Unknown fever, periods of extreme pain such as discomfort in the belly or chest, bone or joint swells, nail beds or pale skin, whites of the eyes, or yellow tint to the skin are all signs that a person may have an illness that requires immediate medical attention.
Related Artilce: World Blood Donor Day
How Is It Diagnosed?
Sickle cell disease is detected in newborns in the United States via a screening technique called newborn screening. This screening happens twice in Texas; the first time is just after the baby is born, and the second time is when the baby is one week old. The results of these tests are sent straight to the doctor chosen by the parents of the child, along with a suggestion that the kid be sent to a specialist clinic such as the Texas Children’s Sickle Cell Center. Because of this screening, we are able to detect and locate children who have sickle cell disease before the illness’s problems manifest themselves.
The diagnosis of sickle cell disease in a kid may be a frightening experience for the parents; however, the condition can be treated and complications can be avoided, allowing most people to survive into their 40s and 50s. This starts with administering penicillin immediately after delivery in an effort to protect the newborn from potentially fatal illnesses. It is essential for these children to be evaluated at a facility that is dedicated to the treatment of sickle cell disease.

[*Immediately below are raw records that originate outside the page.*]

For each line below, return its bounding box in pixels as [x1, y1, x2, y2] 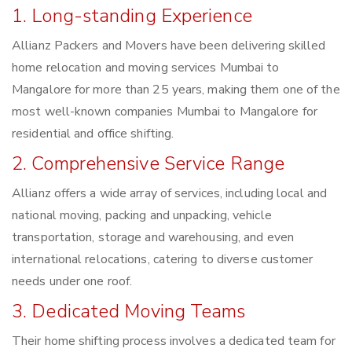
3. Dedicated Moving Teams [12, 299, 246, 324]
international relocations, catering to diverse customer [12, 251, 313, 269]
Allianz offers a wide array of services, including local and [12, 185, 328, 203]
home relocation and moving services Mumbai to [12, 59, 280, 77]
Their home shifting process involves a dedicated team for [12, 332, 335, 350]
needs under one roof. [12, 273, 133, 291]
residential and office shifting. [12, 125, 174, 143]
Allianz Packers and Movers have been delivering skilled [12, 37, 326, 55]
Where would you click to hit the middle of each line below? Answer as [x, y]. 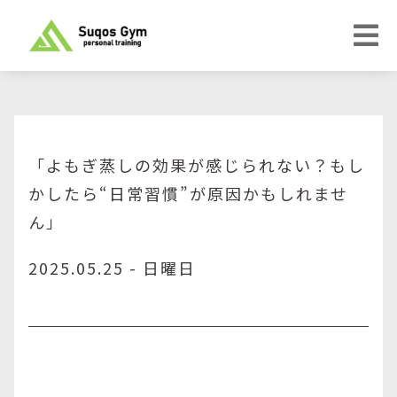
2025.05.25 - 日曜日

At such a facility, the parents will be provided with information regarding the disease and its complications, as well as screening for the complications and disease-modifying treatments, such as hydroxyurea or chronic transfusions.
Types of Sickle Cell Disease
HbSc: This happens when one parent has the gene for sickle cell anemia and the other parent carries the gene for defective hemoglobin.
HbSS: When a kid gets the sickle cell disorder gene from both of their parents, they develop a severe form of sickle cell illness.
Hbs Beta-Thalassemia: This form of sickle cell disorder occurs when the gene for sickle cells is handed down from one parent, while the gene for beta-thalassemia is carried down from the other.
Sickle Cell Disease: Facts and Figures
- There are around 5 % of people in the world who have the trait genes for hemoglobinopathies, the most common of which is sickle-cell disease.
- More than 300,000 infants with severe hemoglobin abnormalities are born every year in the United States.
- African Americans are more likely to be affected by it (1 out of every 365 African American births)
- Problems in breathing are quite prevalent in children who suffer from sickle cell disease.
- In the United States, more than 95% of newborns diagnosed with SCD will survive to become adults.
Final Words
SDC has serious repercussions for the patient’s life on all different levels, and it affects people of all different races. More than one hundred million individuals in different parts of the globe are afflicted with SDC. These people must deal with the physiological, psychological, and social repercussions of their condition, which also affect their families. The patients’ health and quality of life are severely impacted, and they will need consistent and high-quality medical treatment if they are to have any chance of leading a proper life. The World Sickle Cell Day raises awareness that it is a worldwide problem that poses a significant threat to public health, but fortunately, in the very recent past, new treatments have been accessible that have the potential to improve patients’ quality of life.